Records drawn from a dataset
▬▬▬▬▬▬▬▬▬▬

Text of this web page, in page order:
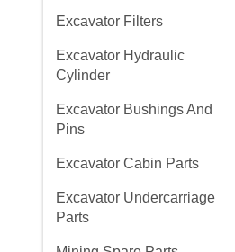
Excavator Filters
Excavator Hydraulic
Cylinder
Excavator Bushings And
Pins
Excavator Cabin Parts
Excavator Undercarriage
Parts
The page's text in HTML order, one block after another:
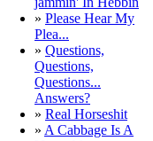
» Please Hear My
Plea...
» Questions,
Questions,
Questions...
Answers?
» Real Horseshit
» A Cabbage Is A
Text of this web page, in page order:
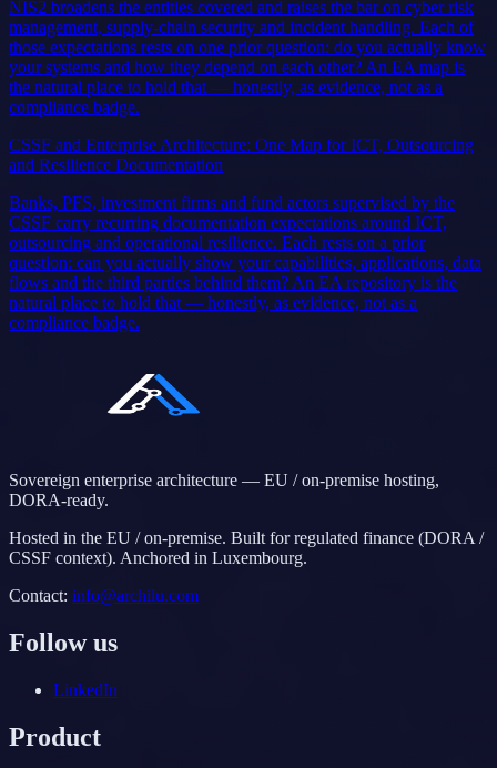
NIS2 broadens the entities covered and raises the bar on cyber risk
management, supply-chain security and incident handling. Each of
those expectations rests on one prior question: do you actually know
your systems and how they depend on each other? An EA map is
the natural place to hold that — honestly, as evidence, not as a
compliance badge.
CSSF and Enterprise Architecture: One Map for ICT, Outsourcing
and Resilience Documentation
Banks, PFS, investment firms and fund actors supervised by the
CSSF carry recurring documentation expectations around ICT,
outsourcing and operational resilience. Each rests on a prior
question: can you actually show your capabilities, applications, data
flows and the third parties behind them? An EA repository is the
natural place to hold that — honestly, as evidence, not as a
compliance badge.
Sovereign enterprise architecture — EU / on-premise hosting,
DORA-ready.
Hosted in the EU / on-premise. Built for regulated finance (DORA /
CSSF context). Anchored in Luxembourg.
Contact: info@archilu.com
Follow us
LinkedIn
Product
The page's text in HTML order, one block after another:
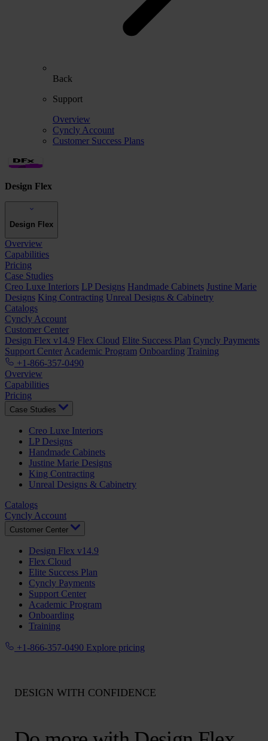
Back
Support
Overview
Cyncly Account
Customer Success Plans
Design Flex
Design Flex
Overview
Capabilities
Pricing
Case Studies
Creo Luxe Interiors LP Designs Handmade Cabinets Justine Marie
Designs King Contracting Unreal Designs & Cabinetry
Catalogs
Cyncly Account
Customer Center
Design Flex v14.9 Flex Cloud Elite Success Plan Cyncly Payments
Support Center Academic Program Onboarding Training
+1-866-357-0490
Overview
Capabilities
Pricing
Case Studies
Creo Luxe Interiors
LP Designs
Handmade Cabinets
Justine Marie Designs
King Contracting
Unreal Designs & Cabinetry
Catalogs
Cyncly Account
Customer Center
Design Flex v14.9
Flex Cloud
Elite Success Plan
Cyncly Payments
Support Center
Academic Program
Onboarding
Training
+1-866-357-0490 Explore pricing
DESIGN WITH CONFIDENCE
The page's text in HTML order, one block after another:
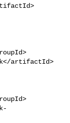
artifactId>
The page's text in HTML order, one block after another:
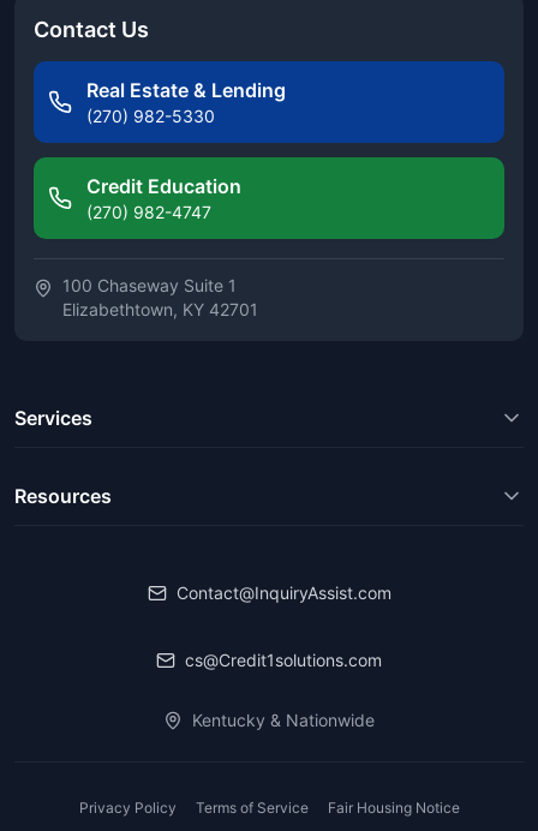
Contact Us
Real Estate & Lending
(270) 982-5330
Credit Education
(270) 982-4747
100 Chaseway Suite 1
Elizabethtown, KY 42701
Services
Resources
Contact@InquiryAssist.com
cs@Credit1solutions.com
Kentucky & Nationwide
Privacy Policy Terms of Service Fair Housing Notice
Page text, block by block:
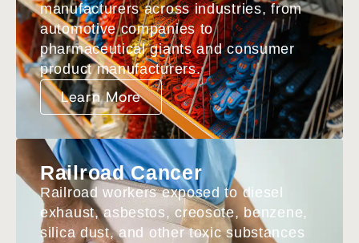
manufacturers across industries, from
automotive companies to
pharmaceutical giants and consumer
product manufacturers.
Learn More
Railroad Cancer
Railroad workers exposed to diesel
exhaust, asbestos, creosote, benzene,
silica dust, and other toxic substances
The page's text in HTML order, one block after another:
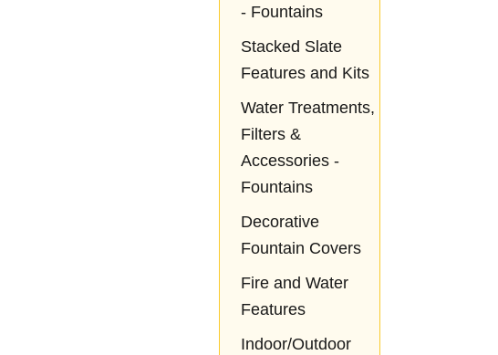
- Fountains
Stacked Slate
Features and Kits
Water Treatments,
Filters &
Accessories -
Fountains
Decorative
Fountain Covers
Fire and Water
Features
Indoor/Outdoor
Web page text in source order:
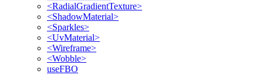
<RadialGradientTexture>
<ShadowMaterial>
<Sparkles>
<UvMaterial>
<Wireframe>
<Wobble>
useFBO
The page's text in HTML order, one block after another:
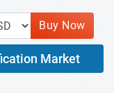
Buy Now
Market

▬▬▬▬▬▬▬▬▬▬

■ PROBLEM TO SOLVE: Output each line above exactly as it stands, omitting the pictures.

■ FINISHED EXERCISE:
Text of this web page, in page order:
Excavator Filters
Excavator Hydraulic
Cylinder
Excavator Bushings And
Pins
Excavator Cabin Parts
Excavator Undercarriage
Parts
The page's text in HTML order, one block after another:
» Please Hear My
Plea...
» Questions,
Questions,
Questions...
Answers?
» Real Horseshit
» A Cabbage Is A
Text of this web page, in page order:
NIS2 broadens the entities covered and raises the bar on cyber risk
management, supply-chain security and incident handling. Each of
those expectations rests on one prior question: do you actually know
your systems and how they depend on each other? An EA map is
the natural place to hold that — honestly, as evidence, not as a
compliance badge.
CSSF and Enterprise Architecture: One Map for ICT, Outsourcing
and Resilience Documentation
Banks, PFS, investment firms and fund actors supervised by the
CSSF carry recurring documentation expectations around ICT,
outsourcing and operational resilience. Each rests on a prior
question: can you actually show your capabilities, applications, data
flows and the third parties behind them? An EA repository is the
natural place to hold that — honestly, as evidence, not as a
compliance badge.
Sovereign enterprise architecture — EU / on-premise hosting,
DORA-ready.
Hosted in the EU / on-premise. Built for regulated finance (DORA /
CSSF context). Anchored in Luxembourg.
Contact: info@archilu.com
Follow us
LinkedIn
Product
The page's text in HTML order, one block after another:
Back
Support
Overview
Cyncly Account
Customer Success Plans
Design Flex
Design Flex
Overview
Capabilities
Pricing
Case Studies
Creo Luxe Interiors LP Designs Handmade Cabinets Justine Marie
Designs King Contracting Unreal Designs & Cabinetry
Catalogs
Cyncly Account
Customer Center
Design Flex v14.9 Flex Cloud Elite Success Plan Cyncly Payments
Support Center Academic Program Onboarding Training
+1-866-357-0490
Overview
Capabilities
Pricing
Case Studies
Creo Luxe Interiors
LP Designs
Handmade Cabinets
Justine Marie Designs
King Contracting
Unreal Designs & Cabinetry
Catalogs
Cyncly Account
Customer Center
Design Flex v14.9
Flex Cloud
Elite Success Plan
Cyncly Payments
Support Center
Academic Program
Onboarding
Training
+1-866-357-0490 Explore pricing
DESIGN WITH CONFIDENCE
The page's text in HTML order, one block after another:
artifactId>
The page's text in HTML order, one block after another:
Contact Us
Real Estate & Lending
(270) 982-5330
Credit Education
(270) 982-4747
100 Chaseway Suite 1
Elizabethtown, KY 42701
Services
Resources
Contact@InquiryAssist.com
cs@Credit1solutions.com
Kentucky & Nationwide
Privacy Policy Terms of Service Fair Housing Notice
Page text, block by block:
manufacturers across industries, from
automotive companies to
pharmaceutical giants and consumer
product manufacturers.
Learn More
Railroad Cancer
Railroad workers exposed to diesel
exhaust, asbestos, creosote, benzene,
silica dust, and other toxic substances
The page's text in HTML order, one block after another:
- Fountains
Stacked Slate
Features and Kits
Water Treatments,
Filters &
Accessories -
Fountains
Decorative
Fountain Covers
Fire and Water
Features
Indoor/Outdoor
Web page text in source order:
<RadialGradientTexture>
<ShadowMaterial>
<Sparkles>
<UvMaterial>
<Wireframe>
<Wobble>
useFBO
The page's text in HTML order, one block after another:
Buy Now
Market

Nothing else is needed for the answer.